▶ _Assignment_
Only the lines from the one containing "Text of this" through the last line below belong in your copy; transcribe them exactly and omit any pictures.

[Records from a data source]
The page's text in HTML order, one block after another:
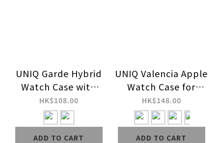
UNIQ Garde Hybrid
Watch Case with
Screen Protection
for Series 9 / 8 / 7
HK$108.00
ADD TO CART
UNIQ Valencia Apple
Watch Case for
Series 9 / 8 / 7 / 6 /
SE / SE 2 / 5 / 4
HK$148.00
ADD TO CART
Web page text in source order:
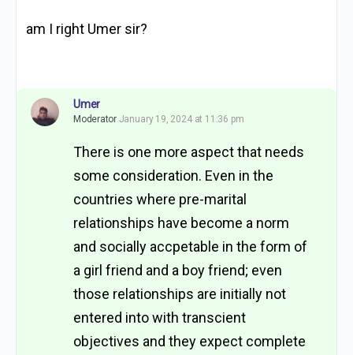
am I right Umer sir?
Umer
Moderator January 19, 2024 at 11:36 pm
There is one more aspect that needs
some consideration. Even in the
countries where pre-marital
relationships have become a norm
and socially accpetable in the form of
a girl friend and a boy friend; even
those relationships are initially not
entered into with transcient
objectives and they expect complete
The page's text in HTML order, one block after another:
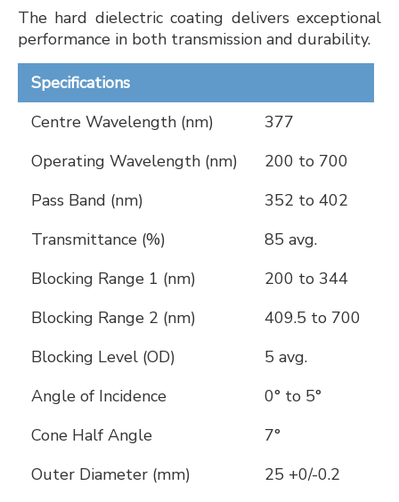
The hard dielectric coating delivers exceptional
performance in both transmission and durability.
Specifications
Centre Wavelength (nm)
377
Operating Wavelength (nm)
200 to 700
Pass Band (nm)
352 to 402
Transmittance (%)
85 avg.
Blocking Range 1 (nm)
200 to 344
Blocking Range 2 (nm)
409.5 to 700
Blocking Level (OD)
5 avg.
Angle of Incidence
0° to 5°
Cone Half Angle
7°
Outer Diameter (mm)
25 +0/-0.2
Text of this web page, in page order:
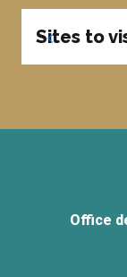
Sites to
Office
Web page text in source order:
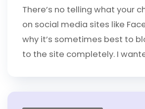
There’s no telling what your
on social media sites like
why it’s sometimes best to
to the site completely. I
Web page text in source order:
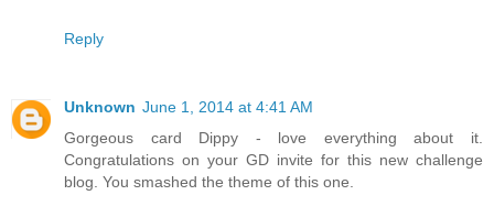
Reply
Unknown June 1, 2014 at 4:41 AM
Gorgeous card Dippy - love everything about it.
Congratulations on your GD invite for this new challenge
blog. You smashed the theme of this one.

▶ _Finished task_
Text of this web page, in page order:
Sites to
Office
Web page text in source order:
There’s no telling what your
on social media sites like
why it’s sometimes best to
to the site completely. I
Web page text in source order:
Reply
Unknown June 1, 2014 at 4:41 AM
Gorgeous card Dippy - love everything about it.
Congratulations on your GD invite for this new challenge
blog. You smashed the theme of this one.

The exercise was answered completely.